====== RECORD EXCERPTS ======

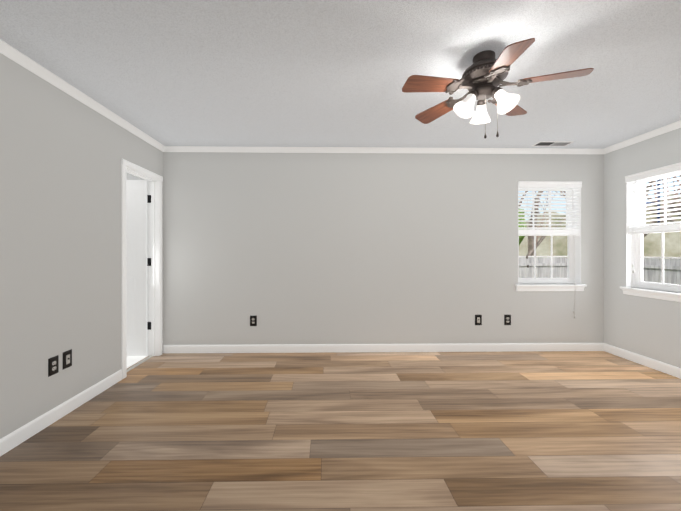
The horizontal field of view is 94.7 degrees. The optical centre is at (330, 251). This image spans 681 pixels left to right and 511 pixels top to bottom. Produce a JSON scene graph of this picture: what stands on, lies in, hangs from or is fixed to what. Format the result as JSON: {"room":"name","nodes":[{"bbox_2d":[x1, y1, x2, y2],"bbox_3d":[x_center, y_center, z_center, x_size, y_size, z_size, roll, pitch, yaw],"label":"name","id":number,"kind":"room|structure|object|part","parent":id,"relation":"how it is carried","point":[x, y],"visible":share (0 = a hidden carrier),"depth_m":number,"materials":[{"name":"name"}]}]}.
{"room":"empty bedroom","nodes":[
{"label":"empty bedroom","id":0,"kind":"room"},
{"bbox_2d":[0,53,162,438],"bbox_3d":[-2.023,-0.010,1.524,0.120,2.450,4.417,0,0,-1],"label":"wall","id":1,"kind":"structure","parent":0,"point":[62,154],"depth_m":2.25,"materials":[{"name":"grey paint"}]},
{"bbox_2d":[48,355,58,376],"bbox_3d":[-1.971,0.814,2.228,0.009,0.125,0.080,0,0,-1],"label":"electrical outlet","id":2,"kind":"object","parent":1,"relation":"attached to","point":[53,365],"visible":1,"depth_m":2.22,"materials":[{"name":"black plastic"}]},
{"bbox_2d":[0,369,121,455],"bbox_3d":[-1.952,1.167,1.217,0.012,0.096,3.498,0,0,-1],"label":"baseboard","id":3,"kind":"structure","parent":1,"relation":"attached to","point":[13,439],"depth_m":2.22,"materials":[{"name":"white wood"}]},
{"bbox_2d":[63,349,71,368],"bbox_3d":[-1.969,0.809,2.348,0.016,0.125,0.080,0,0,-1],"label":"electrical outlet","id":4,"kind":"object","parent":1,"relation":"attached to","point":[67,359],"visible":1,"depth_m":2.34,"materials":[{"name":"black"}]},
{"bbox_2d":[0,39,163,150],"bbox_3d":[-1.942,-1.208,1.581,0.043,0.054,4.170,0,0,-1],"label":"crown molding","id":5,"kind":"structure","parent":1,"relation":"attached to","point":[18,57],"depth_m":2.33,"materials":[{"name":"white wood"}]},
{"bbox_2d":[126,180,150,355],"bbox_3d":[-2.401,0.192,3.611,0.632,2.018,0.040,0,0,-1],"label":"door leaf","id":6,"kind":"structure","parent":1,"relation":"in","point":[137,255],"depth_m":3.59,"materials":[{"name":"white wood"}]},
{"bbox_3d":[-2.121,0.128,3.629,0.072,1.562,0.014,0,0,-1],"label":"door hinges","id":7,"kind":"part","parent":6,"relation":"part of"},
{"bbox_2d":[121,159,162,378],"bbox_3d":[-2.047,0.167,3.336,0.138,2.093,0.726,0,0,-1],"label":"door frame","id":8,"kind":"structure","parent":1,"relation":"attached to","point":[153,268],"depth_m":3.63,"materials":[{"name":"white wood"}]},
{"bbox_2d":[126,172,144,179],"bbox_3d":[-2.971,-0.012,3.720,1.700,2.450,0.100,0,0,-1],"label":"wall","id":9,"kind":"structure","parent":0,"point":[130,176],"depth_m":3.67,"materials":[{"name":"white paint"}]},
{"bbox_2d":[127,355,147,367],"bbox_3d":[-2.907,1.242,2.922,1.600,0.064,1.500,0,0,-1],"label":"floor","id":10,"kind":"structure","parent":0,"point":[132,360],"depth_m":3.50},
{"bbox_2d":[0,351,680,510],"bbox_3d":[0.720,1.245,1.652,5.610,0.060,4.577,0,0,-1],"label":"floor","id":11,"kind":"structure","parent":0,"point":[484,431],"depth_m":2.03,"materials":[{"name":"brown wood"}]},
{"bbox_2d":[0,0,680,148],"bbox_3d":[-0.220,-1.275,1.634,7.490,0.080,4.577,0,0,-1],"label":"ceiling","id":12,"kind":"structure","parent":0,"point":[272,73],"depth_m":2.07,"materials":[{"name":"white paint"}]},
{"bbox_2d":[402,38,593,138],"bbox_3d":[0.949,-0.969,1.962,1.035,0.533,0.944,0,0,-1],"label":"ceiling fan","id":13,"kind":"object","parent":12,"relation":"hanging from","point":[485,74],"visible":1,"depth_m":1.92,"materials":[{"name":"brown wood"}]},
{"bbox_3d":[0.605,-1.012,1.905,0.338,0.006,0.142,-5,-11,-12],"label":"blade","id":14,"kind":"part","parent":13,"relation":"part of","materials":[{"name":"brown wood"}]},
{"bbox_3d":[0.765,-1.014,2.279,0.142,0.006,0.307,14,-12,-33],"label":"blade","id":15,"kind":"part","parent":13,"relation":"part of","materials":[{"name":"brown wood"}]},
{"bbox_3d":[0.838,-0.912,1.953,0.138,0.144,0.133,0,0,-1],"label":"lamp shade","id":16,"kind":"part","parent":13,"relation":"part of","materials":[{"name":"white glass"}]},
{"bbox_3d":[0.860,-0.930,1.960,0.054,0.067,0.045,0,0,-1],"label":"bulb","id":17,"kind":"part","parent":13,"relation":"part of","materials":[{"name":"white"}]},
{"bbox_3d":[0.898,-0.986,1.967,0.074,0.065,0.059,0,0,-1],"label":"arm","id":18,"kind":"part","parent":13,"relation":"part of"},
{"bbox_3d":[1.012,-0.912,2.115,0.132,0.144,0.136,0,0,-1],"label":"lamp shade","id":19,"kind":"part","parent":13,"relation":"part of","materials":[{"name":"white glass"}]},
{"bbox_3d":[0.994,-0.986,2.056,0.060,0.065,0.074,0,0,-1],"label":"arm","id":20,"kind":"part","parent":13,"relation":"part of"},
{"bbox_3d":[0.969,-1.152,1.985,0.262,0.168,0.262,0,0,-1],"label":"motor","id":21,"kind":"part","parent":13,"relation":"part of","materials":[{"name":"brown metal"}]},
{"bbox_3d":[1.004,-0.861,1.962,0.083,0.241,0.013,0,0,-1],"label":"chain","id":22,"kind":"part","parent":13,"relation":"part of","materials":[{"name":"grey"}]},
{"bbox_3d":[1.020,-0.986,1.929,0.066,0.065,0.070,0,0,-1],"label":"arm","id":23,"kind":"part","parent":13,"relation":"part of"},
{"bbox_3d":[1.065,-0.912,1.879,0.126,0.144,0.130,0,0,-1],"label":"lamp shade","id":24,"kind":"part","parent":13,"relation":"part of","materials":[{"name":"white glass"}]},
{"bbox_3d":[1.252,-1.014,2.206,0.310,0.006,0.142,6,9,-38],"label":"blade","id":25,"kind":"part","parent":13,"relation":"part of","materials":[{"name":"brown wood"}]},
{"bbox_3d":[0.931,-1.014,1.639,0.142,0.006,0.290,-12,3,7],"label":"blade","id":26,"kind":"part","parent":13,"relation":"part of","materials":[{"name":"brown wood"}]},
{"label":"blade","id":27,"kind":"part","parent":13,"relation":"part of","materials":[{"name":"brown wood"}]},
{"bbox_2d":[534,142,554,145],"bbox_3d":[2.451,-1.232,3.591,0.174,0.007,0.107,0,0,-1],"label":"louvres","id":28,"kind":"object","parent":12,"relation":"attached to","point":[544,143],"visible":0.88,"depth_m":3.59,"materials":[{"name":"grey metal"}]},
{"bbox_2d":[531,141,574,145],"bbox_3d":[2.542,-1.233,3.592,0.400,0.008,0.155,0,0,-1],"label":"ceiling vent","id":29,"kind":"object","parent":12,"relation":"in","point":[569,142],"visible":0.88,"depth_m":3.52,"materials":[{"name":"white metal"}]},
{"bbox_2d":[550,142,568,145],"bbox_3d":[2.633,-1.232,3.594,0.174,0.010,0.103,0,0,-1],"label":"louvres","id":30,"kind":"object","parent":12,"relation":"attached to","point":[560,143],"visible":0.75,"depth_m":3.60,"materials":[{"name":"grey metal"}]},
{"bbox_2d":[163,152,603,344],"bbox_3d":[0.682,-0.012,3.859,5.610,2.450,0.160,0,0,-1],"label":"wall","id":31,"kind":"structure","parent":0,"point":[353,248],"depth_m":3.77,"materials":[{"name":"grey paint"}]},
{"bbox_2d":[250,316,256,325],"bbox_3d":[-0.929,0.833,3.748,0.080,0.125,0.009,0,0,-1],"label":"electrical outlet","id":32,"kind":"object","parent":31,"relation":"attached to","point":[253,320],"visible":1,"depth_m":3.75,"materials":[{"name":"black plastic"}]},
{"bbox_2d":[162,146,603,153],"bbox_3d":[0.664,-1.210,3.756,5.330,0.054,0.043,0,0,-1],"label":"crown molding","id":33,"kind":"structure","parent":31,"relation":"attached to","point":[166,148],"depth_m":3.75,"materials":[{"name":"white wood"}]},
{"bbox_2d":[163,343,603,352],"bbox_3d":[0.664,1.165,3.774,5.330,0.096,0.012,0,0,-1],"label":"baseboard","id":34,"kind":"structure","parent":31,"relation":"attached to","point":[459,347],"depth_m":3.77,"materials":[{"name":"white wood"}]},
{"bbox_2d":[475,315,481,324],"bbox_3d":[1.786,0.833,3.790,0.080,0.125,0.016,0,0,-1],"label":"electrical outlet","id":35,"kind":"object","parent":31,"relation":"attached to","point":[478,319],"visible":1,"depth_m":3.79,"materials":[{"name":"black"}]},
{"bbox_2d":[504,315,510,324],"bbox_3d":[2.144,0.833,3.799,0.080,0.125,0.009,0,0,-1],"label":"electrical outlet","id":36,"kind":"object","parent":31,"relation":"attached to","point":[507,319],"visible":1,"depth_m":3.80,"materials":[{"name":"black plastic"}]},
{"bbox_2d":[518,188,580,283],"bbox_3d":[2.660,-0.222,3.889,0.775,1.250,0.155,0,0,-1],"label":"window","id":37,"kind":"structure","parent":31,"relation":"in","point":[573,271],"depth_m":3.91,"materials":[{"name":"white plastic"}]},
{"bbox_2d":[518,181,581,235],"bbox_3d":[2.661,-0.519,3.837,0.771,0.653,0.087,0,0,-1],"label":"window blind","id":38,"kind":"object","parent":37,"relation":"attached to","point":[548,231],"visible":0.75,"depth_m":3.83,"materials":[{"name":"white plastic"}]},
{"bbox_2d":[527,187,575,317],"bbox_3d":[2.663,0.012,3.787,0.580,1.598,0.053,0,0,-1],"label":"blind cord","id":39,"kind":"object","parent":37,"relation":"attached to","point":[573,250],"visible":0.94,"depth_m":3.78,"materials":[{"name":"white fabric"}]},
{"bbox_2d":[515,284,586,290],"bbox_3d":[2.661,0.444,3.840,0.845,0.082,0.135,0,0,-1],"label":"sill","id":40,"kind":"structure","parent":31,"relation":"attached to","point":[547,287],"depth_m":3.80,"materials":[{"name":"white wood"}]},
{"bbox_2d":[604,128,680,367],"bbox_3d":[3.446,-0.010,1.617,0.160,2.450,4.417,0,0,-1],"label":"wall","id":41,"kind":"structure","parent":0,"point":[648,327],"depth_m":3.49,"materials":[{"name":"grey paint"}]},
{"bbox_2d":[604,343,680,378],"bbox_3d":[3.359,1.167,1.672,0.012,0.096,4.230,0,0,-1],"label":"baseboard","id":42,"kind":"structure","parent":41,"relation":"attached to","point":[654,364],"depth_m":3.32,"materials":[{"name":"white wood"}]},
{"bbox_2d":[604,120,680,153],"bbox_3d":[3.343,-1.208,1.670,0.043,0.054,4.170,0,0,-1],"label":"crown molding","id":43,"kind":"structure","parent":41,"relation":"attached to","point":[676,125],"depth_m":3.31,"materials":[{"name":"white wood"}]},
{"bbox_2d":[620,287,680,301],"bbox_3d":[3.367,0.445,3.150,0.135,0.082,0.845,0,0,-1],"label":"sill","id":44,"kind":"structure","parent":41,"relation":"attached to","point":[658,294],"depth_m":3.23,"materials":[{"name":"white wood"}]},
{"bbox_2d":[626,171,680,291],"bbox_3d":[3.417,-0.222,3.150,0.155,1.250,0.775,0,0,-1],"label":"window","id":45,"kind":"structure","parent":41,"relation":"in","point":[634,251],"depth_m":3.51,"materials":[{"name":"white plastic"}]},
{"bbox_2d":[625,163,680,233],"bbox_3d":[3.365,-0.518,3.149,0.087,0.653,0.771,0,0,-1],"label":"window blind","id":46,"kind":"object","parent":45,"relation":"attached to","point":[658,227],"visible":0.96,"depth_m":3.24,"materials":[{"name":"white plastic"}]},
{"bbox_2d":[631,181,635,283],"bbox_3d":[3.315,-0.181,3.153,0.053,1.212,0.570,0,0,-1],"label":"blind cord","id":47,"kind":"object","parent":46,"relation":"hanging from","point":[632,270],"visible":1,"depth_m":3.42,"materials":[{"name":"white plastic"}]},
{"label":"outside","id":48,"kind":"structure","parent":0,"visible":0},
{"bbox_2d":[518,209,525,244],"bbox_3d":[5.707,-1.621,13.970,5.742,7.006,4.491,0,0,-1],"label":"foliage","id":49,"kind":"object","parent":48,"point":[521,238],"depth_m":11.89,"materials":[{"name":"green plant"}]},
{"bbox_2d":[519,194,680,258],"bbox_3d":[8.415,-1.237,8.558,50.992,6.991,50.992,0,0,-1],"label":"treeline","id":50,"kind":"object","parent":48,"point":[652,244],"visible":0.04,"depth_m":23.94,"materials":[{"name":"green plant"}]},
{"bbox_2d":[528,176,680,244],"bbox_3d":[10.281,-5.642,13.040,15.492,12.242,15.654,0,0,-1],"label":"twigs","id":51,"kind":"object","parent":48,"point":[646,207],"depth_m":12.52,"materials":[{"name":"brown plant"}]},
{"bbox_3d":[9.641,2.345,25.088,100.000,0.200,90.000,0,0,-1],"label":"lawn","id":52,"kind":"structure","parent":48,"visible":0},
{"bbox_2d":[518,175,680,255],"bbox_3d":[10.784,-2.134,12.126,9.787,8.834,11.631,0,0,-1],"label":"trunks","id":53,"kind":"object","parent":52,"relation":"on","point":[530,245],"depth_m":12.96,"materials":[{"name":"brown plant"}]},
{"bbox_2d":[519,257,680,284],"bbox_3d":[1.702,1.219,2.133,15.350,2.090,16.367,0,0,-1],"label":"fence","id":54,"kind":"object","parent":52,"relation":"on","point":[652,270],"visible":0.06,"depth_m":10.34,"materials":[{"name":"grey wood"}]},
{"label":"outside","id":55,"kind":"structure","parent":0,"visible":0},
{"bbox_2d":[646,179,659,222],"bbox_3d":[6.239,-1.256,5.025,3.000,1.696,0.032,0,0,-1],"label":"pole","id":56,"kind":"object","parent":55,"point":[658,213],"visible":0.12,"depth_m":5.00,"materials":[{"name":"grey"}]}
]}

======

REQUIREMENT:
All lines that contain the word "bedroom" must be copied from the records above.

WORKED SOLUTION:
{"room":"empty bedroom","nodes":[
{"label":"empty bedroom","id":0,"kind":"room"},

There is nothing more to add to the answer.